A saúde mental deve ser tratada de forma coletiva - Mina
 
Suas Emoções / Reportagem

Sua saúde mental não é um problema só seu

Uma perspectiva de saúde mental que se constrói na individualidade, que se nega a pensar nas condições de vida, no papel do coletivo, é uma visão limitada, defende a psicóloga Flávia Albuquerque

Por:
3 minutos |

Nunca demos tanta atenção e buscamos cuidados para com o nosso psiquismo como tem acontecido na última década. Conhecemos inúmeros transtornos mentais e seus respectivos sintomas; fazemos psicoterapia; temos acompanhamento psiquiátrico; usamos remédios quando o humor, a atenção ou o sono não operam como o esperado… 

Ainda assim, há o grande “porém”. Falamos tanto de saúde mental, mas seguimos cada vez mais sofridas, adoecidas e acumulando diagnósticos. A contradição é explícita: não estamos bem. Segundo o último relatório mundial de saúde mental divulgado pela Organização Mundial de Saúde (OMS) em 2022, o Brasil é o país com maior prevalência de depressão da América Latina. O mesmo documento também apontou que, no mundo, somos aqueles que possuem a população com o maior predomínio de transtornos de ansiedade.

Como isso é possível? O que explicaria estarmos diante de índices de adoecimento mental cada vez mais alarmantes justo quando nos cuidamos com cada vez mais frequência e com tantos dispositivos diferentes? É simplista acreditar que a resposta para isso se deve a lacunas e limitações no atendimento de profissionais da psicologia e da psiquiatria. 

Em um país com uma dimensão territorial de proporções continentais como o Brasil, com tantas realidades distintas, com tantas questões de desigualdade social, de raça, gênero, entre outras problemáticas implicadas, acredito ser complicado pensarmos o sofrimento como algo homogêneo, ou seja: a ansiedade, a tristeza, o cansaço, a raiva não serão iguais. Não se sofre de uma forma só. 

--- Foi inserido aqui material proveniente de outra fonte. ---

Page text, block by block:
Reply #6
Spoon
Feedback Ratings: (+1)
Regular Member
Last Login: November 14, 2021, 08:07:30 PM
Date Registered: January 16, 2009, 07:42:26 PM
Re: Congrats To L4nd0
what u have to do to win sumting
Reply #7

Então a forma de tratar esse sofrimento também não há de ser única. Quando focamos apenas em sintomas e transtornos, como tem sido a tendência, destituímos os componentes culturais e sociais dessa angústia. A narrativa acaba centrada em processos internos dos indivíduos e no que poderia ser feito a nível pessoal para que mentalmente uma pessoa se sinta bem. 

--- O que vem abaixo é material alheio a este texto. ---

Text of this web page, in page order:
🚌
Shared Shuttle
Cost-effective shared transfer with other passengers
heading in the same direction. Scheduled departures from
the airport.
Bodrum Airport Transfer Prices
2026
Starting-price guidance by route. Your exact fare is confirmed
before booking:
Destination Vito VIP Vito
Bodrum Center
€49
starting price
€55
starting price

O debate sobre saúde mental não deve ficar condicionado às psicoterapias

Uma perspectiva de saúde mental que se constrói na individualidade, que se nega a pensar nas condições de vida, no papel do coletivo frente ao pessoal, sempre será limitada. E essa limitação acontece porque ela nos torna os únicos responsáveis pelo nosso próprio bem-estar. Soa bem razoável esse discurso, não é? De que cabe somente a cada um construir suas “boas práticas de vida”. Sinto desapontar, mas isso se trata de uma grande mentira. Possuímos, sim, nossa parcela de responsabilidade frente a nossa vida, todavia sozinha essa responsabilidade nem de longe basta.

Para que possamos construir bons hábitos de vida – e, consequentemente, uma mente mais saudável –, devemos possuir condições para tal: um trabalho que não seja precarizado, um bom sistema público de saúde, tempo livre para o lazer e o descanso, uma sociedade que seja segura e contemple as necessidades de pessoas negras, de mulheres, da população LGBTQIA+. 

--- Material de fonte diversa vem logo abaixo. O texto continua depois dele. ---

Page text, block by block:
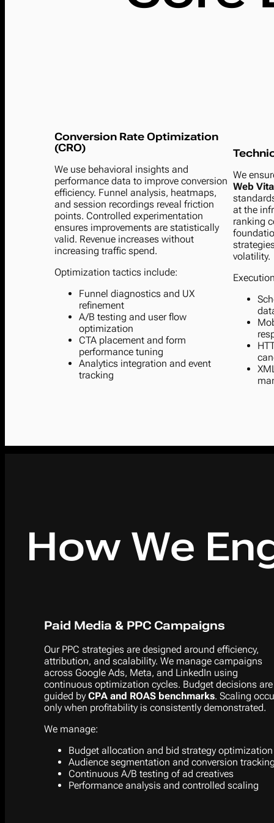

Psicoterapia e serviços afins possuem sua devida importância (eu que o diga, sou psicóloga). Entretanto, o debate sobre saúde mental não deve ficar condicionado a essas práticas. Esses números alarmantes talvez estejam nos apontando para como não podemos desprezar a dimensão política, social e cultural que determina nosso sofrimento, adoecimento e bem-estar. Que nos cuidemos, sobretudo, coletivamente.